Joy of Fishing Hanging scroll, ink and color on silk, with one collector's seal at the lower left. 69 1/2 x 38in (176.5 x 95.5cm)
Sold for
US$ 12,500
inc. premium
Footnotes
佚名 漁家樂 設色絹本 立軸 十七/十八世紀
Provenance: private collection, San Francisco
This large-scale painting continues the tradition of paintings that depict the pleasures of fishing, most notably those by Dai Jin (1388-1462) and Wu Wei (1459-1508). Unlike the works of those two Ming Masters, who often used swift strokes of the brush to convey the carefree, almost bucolic life of the fisherman as envisioned by scholar-gentlemen, this work utilizes meticulous brushwork to paint a detailed, illusionistic scene of fisherman families at work and at leisure.

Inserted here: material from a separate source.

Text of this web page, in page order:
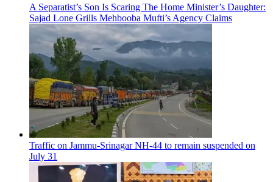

The summer landscape is lush with trees and lichen-covered rocks, painted in the manner of the archaistic blue-green style. Fishermen and their families, whether hard at work netting their catch or enjoying a meal on their moored boats, are depicted with fine ink outlines filled in with colors. A lone scholar is shown at the lower left, seated on a boat with an open book at his knee and a ready cup of wine within reach, observing the fishermen at work. All combine to show a richly-detailed scene full of activity.